Family Issues, Gender Identity Issues, Grief and Loss - General Sex Therapy

Family Issues, Gender Identity Issues, Grief and Loss - General

Family and Systemic Psychotherapy uses the close interpersonal relationships between family members to help one another. The key to dealing with family issues is to help couples, family members or siblings to explore difficult emotions and thoughts in a safe manner. It helps each member to understand and acknowledge one another's emotions and allow them to express it safely, and in an effective manner.

Family therapy has been shown to be effective for people of all ages who are experiencing family issues or problems in their key systems (relationships) with people with whom they are close.
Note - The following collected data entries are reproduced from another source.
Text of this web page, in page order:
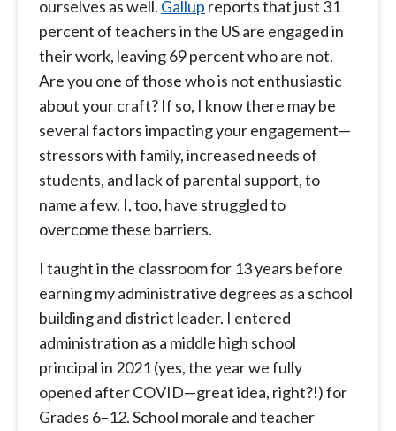
ourselves as well. Gallup reports that just 31
percent of teachers in the US are engaged in
their work, leaving 69 percent who are not.
Are you one of those who is not enthusiastic
about your craft? If so, I know there may be
several factors impacting your engagement—
stressors with family, increased needs of
students, and lack of parental support, to
name a few. I, too, have struggled to
overcome these barriers.
I taught in the classroom for 13 years before
earning my administrative degrees as a school
building and district leader. I entered
administration as a middle high school
principal in 2021 (yes, the year we fully
opened after COVID—great idea, right?!) for
Grades 6–12. School morale and teacher
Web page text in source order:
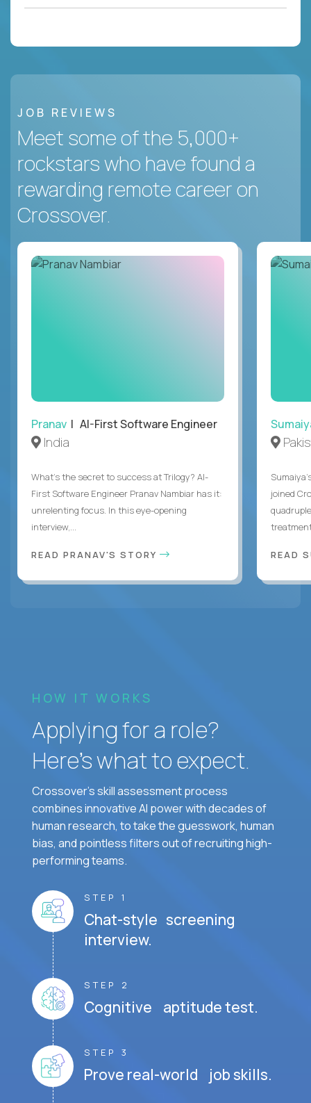
JOB REVIEWS
Meet some of the 5,000+
rockstars who have found a
rewarding remote career on
Crossover.
Pranav | AI-First Software Engineer
India
What's the secret to success at Trilogy? AI-
First Software Engineer Pranav Nambiar has it:
unrelenting focus. In this eye-opening
interview,...
READ PRANAV'S STORY
joined
READ
HOW IT WORKS
Applying for a role?
Here’s what to expect.
Crossover's skill assessment process
combines innovative AI power with decades of
human research, to take the guesswork, human
bias, and pointless filters out of recruiting high-
performing teams.
STEP 1
Chat-style screening
interview.
STEP 2
Cognitive aptitude test.
STEP 3
Prove real-world job skills.

It helps to build relationships and boosts the strengths and self-esteem of everyone in the system. Your family might need intervention if members have substance abuse problems, violent outbursts, if the family experienced a trauma,  if a close family member died or if the family is not functioning at its normal capacity.
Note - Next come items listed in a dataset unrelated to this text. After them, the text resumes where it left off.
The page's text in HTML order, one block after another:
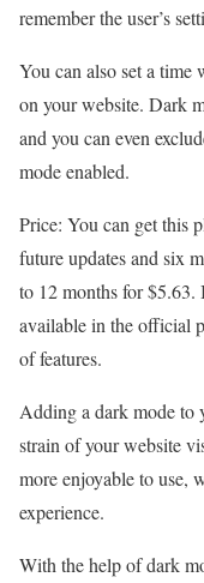
remember the user’s
You can also set a
on your website. Dark
and you can even
mode enabled.
Price: You can get this
future updates and six
to 12 months for $5.63.
available in the official
of features.
Adding a dark mode to
strain of your website
more enjoyable to use,
experience.
With the help of dark
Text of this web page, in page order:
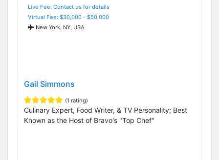
Live Fee: Contact us for details
Virtual Fee: $30,000 - $50,000
New York, NY, USA
Gail Simmons
(1 rating)
Culinary Expert, Food Writer, & TV Personality; Best
Known as the Host of Bravo's "Top Chef"
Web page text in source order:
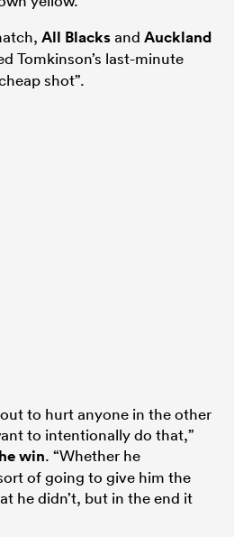
All Blacksand Auckland
Tomkinson’s last-minute
shot”.
to hurt anyone in the other
to intentionally do that,”
win. “Whether he
of going to give him the
he didn’t, but in the end it
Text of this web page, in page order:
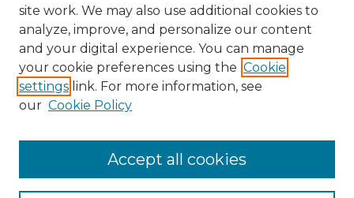
site work. We may also use additional cookies to
analyze, improve, and personalize our content
and your digital experience. You can manage
your cookie preferences using the Cookie
settings link. For more information, see
our Cookie Policy
Accept all cookies
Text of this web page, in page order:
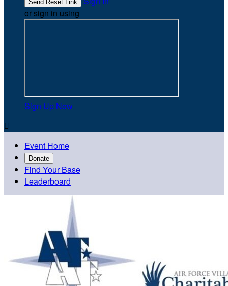
or sign in using
Sign Up Now

Event Home
Donate
Find Your Base
Leaderboard
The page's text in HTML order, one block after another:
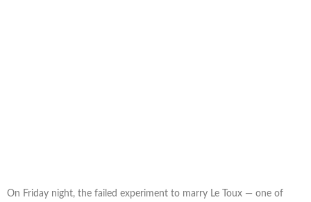
On Friday night, the failed experiment to marry Le Toux — one of

This type of therapy enables people to work with one another, instead of on one another and enables families to talk about issues that are causing distress without disrespecting emotions. Instead, it invites engagement of the family members in order to support recovery.

Therapists who address family issues use a range of different approaches to bring about the best results. While group therapy will probably take place once weekly, where the family will all meet with the therapist, individual sessions might be required too. This provides a great supplement to the  family therapy work and is an ideal place for individuals to express their personal family issues that are hard to discuss in front of everyone.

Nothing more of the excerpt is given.